[Collection entries]
┄┄┄┄┄┄
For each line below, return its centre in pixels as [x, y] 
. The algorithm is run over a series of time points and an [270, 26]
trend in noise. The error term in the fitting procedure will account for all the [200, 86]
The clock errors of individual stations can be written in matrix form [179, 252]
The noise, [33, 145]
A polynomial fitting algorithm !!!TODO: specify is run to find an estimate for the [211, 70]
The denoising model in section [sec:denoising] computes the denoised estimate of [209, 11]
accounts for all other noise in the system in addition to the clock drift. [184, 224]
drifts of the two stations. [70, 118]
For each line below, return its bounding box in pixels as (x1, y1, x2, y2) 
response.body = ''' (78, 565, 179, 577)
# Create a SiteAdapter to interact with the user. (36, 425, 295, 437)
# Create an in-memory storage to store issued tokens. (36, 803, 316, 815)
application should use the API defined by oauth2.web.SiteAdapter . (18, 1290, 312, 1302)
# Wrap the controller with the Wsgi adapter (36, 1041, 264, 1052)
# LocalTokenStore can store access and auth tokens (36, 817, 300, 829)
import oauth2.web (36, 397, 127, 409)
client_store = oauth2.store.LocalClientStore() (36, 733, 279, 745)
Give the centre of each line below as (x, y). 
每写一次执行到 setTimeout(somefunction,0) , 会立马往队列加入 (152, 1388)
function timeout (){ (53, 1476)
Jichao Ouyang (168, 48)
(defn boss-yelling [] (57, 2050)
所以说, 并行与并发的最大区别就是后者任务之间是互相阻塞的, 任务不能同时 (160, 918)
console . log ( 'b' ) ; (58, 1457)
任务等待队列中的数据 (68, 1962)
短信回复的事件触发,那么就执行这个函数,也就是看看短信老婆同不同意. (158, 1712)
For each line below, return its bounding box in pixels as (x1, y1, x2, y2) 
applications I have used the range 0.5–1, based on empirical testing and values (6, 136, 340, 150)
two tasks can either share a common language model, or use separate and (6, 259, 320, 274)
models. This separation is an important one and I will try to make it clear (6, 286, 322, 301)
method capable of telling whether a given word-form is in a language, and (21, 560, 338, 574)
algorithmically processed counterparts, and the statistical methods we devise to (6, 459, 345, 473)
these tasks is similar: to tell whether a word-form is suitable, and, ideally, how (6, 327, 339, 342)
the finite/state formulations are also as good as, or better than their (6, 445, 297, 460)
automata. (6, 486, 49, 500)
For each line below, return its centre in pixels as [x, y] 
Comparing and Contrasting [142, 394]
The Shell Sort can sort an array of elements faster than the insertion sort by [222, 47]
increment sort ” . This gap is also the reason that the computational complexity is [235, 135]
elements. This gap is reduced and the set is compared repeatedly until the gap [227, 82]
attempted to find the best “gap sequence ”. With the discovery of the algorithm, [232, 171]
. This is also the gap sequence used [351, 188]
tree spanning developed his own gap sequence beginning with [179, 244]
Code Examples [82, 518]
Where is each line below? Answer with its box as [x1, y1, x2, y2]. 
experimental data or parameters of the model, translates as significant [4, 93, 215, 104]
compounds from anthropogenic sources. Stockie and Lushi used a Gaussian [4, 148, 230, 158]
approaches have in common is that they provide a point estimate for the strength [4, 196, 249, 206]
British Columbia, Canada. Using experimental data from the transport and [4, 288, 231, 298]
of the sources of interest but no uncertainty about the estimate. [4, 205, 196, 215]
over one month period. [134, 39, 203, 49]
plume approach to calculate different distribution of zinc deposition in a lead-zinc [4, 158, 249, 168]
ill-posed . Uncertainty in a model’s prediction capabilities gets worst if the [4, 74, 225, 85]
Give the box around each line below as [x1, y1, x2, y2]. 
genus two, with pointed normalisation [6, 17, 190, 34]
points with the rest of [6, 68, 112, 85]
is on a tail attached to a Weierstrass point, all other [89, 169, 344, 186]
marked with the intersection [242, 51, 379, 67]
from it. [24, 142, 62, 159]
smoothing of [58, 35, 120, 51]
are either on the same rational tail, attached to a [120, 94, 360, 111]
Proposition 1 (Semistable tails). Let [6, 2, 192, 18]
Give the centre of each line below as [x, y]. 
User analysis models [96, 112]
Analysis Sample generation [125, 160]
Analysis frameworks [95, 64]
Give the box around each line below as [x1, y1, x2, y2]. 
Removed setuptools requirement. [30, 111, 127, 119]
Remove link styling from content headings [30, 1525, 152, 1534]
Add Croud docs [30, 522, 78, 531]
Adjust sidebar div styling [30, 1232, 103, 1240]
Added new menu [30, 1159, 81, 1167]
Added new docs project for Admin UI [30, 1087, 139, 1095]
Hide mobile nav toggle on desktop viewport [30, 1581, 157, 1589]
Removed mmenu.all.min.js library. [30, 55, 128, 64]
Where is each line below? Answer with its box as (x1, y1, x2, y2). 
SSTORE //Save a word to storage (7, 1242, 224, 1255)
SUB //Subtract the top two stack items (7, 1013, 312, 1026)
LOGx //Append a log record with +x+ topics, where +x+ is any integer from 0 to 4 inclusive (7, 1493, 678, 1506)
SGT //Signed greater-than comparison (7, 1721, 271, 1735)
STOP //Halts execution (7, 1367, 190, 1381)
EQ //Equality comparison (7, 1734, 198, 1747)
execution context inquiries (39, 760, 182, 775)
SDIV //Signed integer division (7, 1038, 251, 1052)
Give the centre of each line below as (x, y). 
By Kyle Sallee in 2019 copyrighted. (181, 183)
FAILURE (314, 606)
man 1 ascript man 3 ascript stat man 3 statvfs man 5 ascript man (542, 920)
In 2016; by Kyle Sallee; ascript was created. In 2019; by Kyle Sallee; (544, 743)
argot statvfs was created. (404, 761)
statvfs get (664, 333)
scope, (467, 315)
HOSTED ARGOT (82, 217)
┄┄┄┄┄┄
> Task to carry out:
Look back at the entries above and repeat, unchanged, every line from the line holding "The Shell Sort" through the line holding "tree spanning developed".

> Exercise output:
The Shell Sort can sort an array of elements faster than the insertion sort by [222, 47]
increment sort ” . This gap is also the reason that the computational complexity is [235, 135]
elements. This gap is reduced and the set is compared repeatedly until the gap [227, 82]
attempted to find the best “gap sequence ”. With the discovery of the algorithm, [232, 171]
. This is also the gap sequence used [351, 188]
tree spanning developed his own gap sequence beginning with [179, 244]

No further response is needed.